• **Aim of the task**: Restate word for word the lines of the entries below, starting with the line that holds "Each Ayb High" and ending with the line that holds "developed an efficient", and no others.

[[ Task input open ]]

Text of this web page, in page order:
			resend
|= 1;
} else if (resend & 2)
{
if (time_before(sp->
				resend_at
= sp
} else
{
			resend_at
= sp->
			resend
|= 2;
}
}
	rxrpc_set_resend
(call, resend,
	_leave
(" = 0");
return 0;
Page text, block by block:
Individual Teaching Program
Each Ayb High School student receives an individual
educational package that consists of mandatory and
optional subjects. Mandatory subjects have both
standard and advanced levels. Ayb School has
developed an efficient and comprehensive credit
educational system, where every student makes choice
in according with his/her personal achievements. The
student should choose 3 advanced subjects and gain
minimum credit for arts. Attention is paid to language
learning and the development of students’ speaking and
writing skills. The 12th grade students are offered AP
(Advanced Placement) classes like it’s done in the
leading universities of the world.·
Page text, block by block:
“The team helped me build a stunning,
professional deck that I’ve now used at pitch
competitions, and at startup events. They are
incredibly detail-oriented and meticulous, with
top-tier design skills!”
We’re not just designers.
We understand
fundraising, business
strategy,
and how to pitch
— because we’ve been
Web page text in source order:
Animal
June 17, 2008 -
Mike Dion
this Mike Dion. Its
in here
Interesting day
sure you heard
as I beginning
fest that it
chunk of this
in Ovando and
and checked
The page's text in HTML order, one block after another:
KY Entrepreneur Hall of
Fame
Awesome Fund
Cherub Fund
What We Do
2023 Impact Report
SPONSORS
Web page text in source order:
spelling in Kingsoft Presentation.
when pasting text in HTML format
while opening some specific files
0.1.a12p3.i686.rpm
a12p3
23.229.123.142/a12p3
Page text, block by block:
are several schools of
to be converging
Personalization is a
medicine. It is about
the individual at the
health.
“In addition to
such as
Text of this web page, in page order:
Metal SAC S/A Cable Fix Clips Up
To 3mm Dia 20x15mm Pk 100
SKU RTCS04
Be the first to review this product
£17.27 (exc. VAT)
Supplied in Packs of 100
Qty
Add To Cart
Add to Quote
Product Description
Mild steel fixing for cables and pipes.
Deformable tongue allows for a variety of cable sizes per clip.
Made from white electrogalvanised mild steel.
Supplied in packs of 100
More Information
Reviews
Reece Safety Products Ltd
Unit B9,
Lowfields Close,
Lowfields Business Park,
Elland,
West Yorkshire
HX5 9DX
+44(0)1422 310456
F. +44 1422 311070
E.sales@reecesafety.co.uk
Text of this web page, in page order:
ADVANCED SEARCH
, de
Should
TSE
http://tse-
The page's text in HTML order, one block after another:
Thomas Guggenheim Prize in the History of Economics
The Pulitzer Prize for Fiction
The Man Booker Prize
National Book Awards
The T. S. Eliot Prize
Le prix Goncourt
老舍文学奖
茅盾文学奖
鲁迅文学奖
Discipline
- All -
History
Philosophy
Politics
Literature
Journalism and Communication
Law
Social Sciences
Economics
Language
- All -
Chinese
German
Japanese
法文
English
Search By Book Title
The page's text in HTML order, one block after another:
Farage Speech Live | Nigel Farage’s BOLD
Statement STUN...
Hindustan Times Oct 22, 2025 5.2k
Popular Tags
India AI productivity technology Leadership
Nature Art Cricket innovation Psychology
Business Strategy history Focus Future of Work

[[ Task input closed ]]

• **Output for this exercise**:
Each Ayb High School student receives an individual
educational package that consists of mandatory and
optional subjects. Mandatory subjects have both
standard and advanced levels. Ayb School has
developed an efficient and comprehensive credit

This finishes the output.